Rick Perry was being hogtied by a bunch of conservative Lilliputians. He was being lectured by the high-living Newt Gingrich, who was most definitely not still married to his high school sweetheart. He was being pummeled by the shifty Romney. Jon Huntsman was snippy and Rick Santorum was sanctimonious, Herman Cain was verbose, and Ron Paul — well, Paul is beyond adjectives. Michele Bachmann, who sometimes goes days without lying, kept referring to “innocent little 12-year-old girls,” making Perry seem like a guy in a raincoat. My God, what has happened to American conservatism?

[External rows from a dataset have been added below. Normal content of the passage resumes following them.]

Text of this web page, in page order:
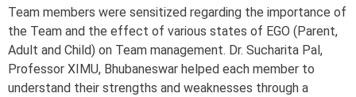
Team members were sensitized regarding the importance of
the Team and the effect of various states of EGO (Parent,
Adult and Child) on Team management. Dr. Sucharita Pal,
Professor XIMU, Bhubaneswar helped each member to
understand their strengths and weaknesses through a
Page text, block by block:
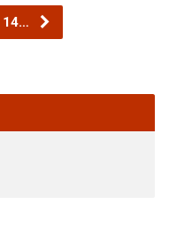
14…
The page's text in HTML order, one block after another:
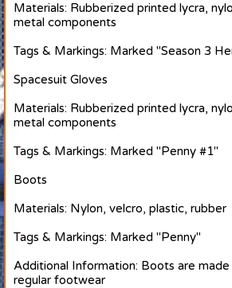
Materials: Rubberized printed lycra,
metal components
Tags & Markings: Marked "Season 3
Spacesuit Gloves
Materials: Rubberized printed lycra,
metal components
Tags & Markings: Marked "Penny #1"
Boots
Materials: Nylon, velcro, plastic, rubber
Tags & Markings: Marked "Penny"
Additional Information: Boots are
regular footwear
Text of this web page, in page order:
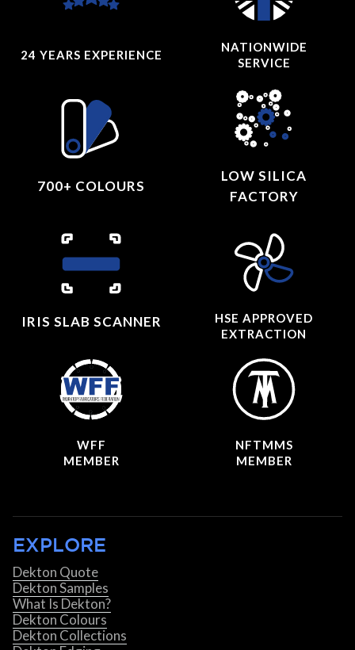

Perry stood on the stage and tried to get words out. They clotted in his throat. They came out like spit teeth. His conservatism was being questioned! How was that possible? He had stood his ground on global warming: The science was lousy. Human beings were not responsible. Lots of scientists said so. He'd get the names.

He stood his ground on evolution. It was a theory, sort of like Keynesian economics. He rued the ratification of the 16th and 17th Amendments to the Constitution — the former permitting the federal income tax, the latter calling for the direct election of senators. How can you get more conservative than that? Repeal of both amendments would bring Washington to its knees. And these are not new debating positions. They are laid out — actually, sketched out — in Perry's book “Fed Up!” It must have taken days to write.

Then came the Florida straw poll and Perry lost to ... Herman Cain. He almost got beat by Romney. He was being mocked by the pundits, scorned by party activists (who had booed a gay soldier) — and held responsible for taking some principled positions. He was right about the HPV inoculation and he was right about the kids of illegal immigrants and he was being attacked for the sheer decency of his positions. I felt sorry for him. The big lug may not have much of a brain, but he sure has a heart.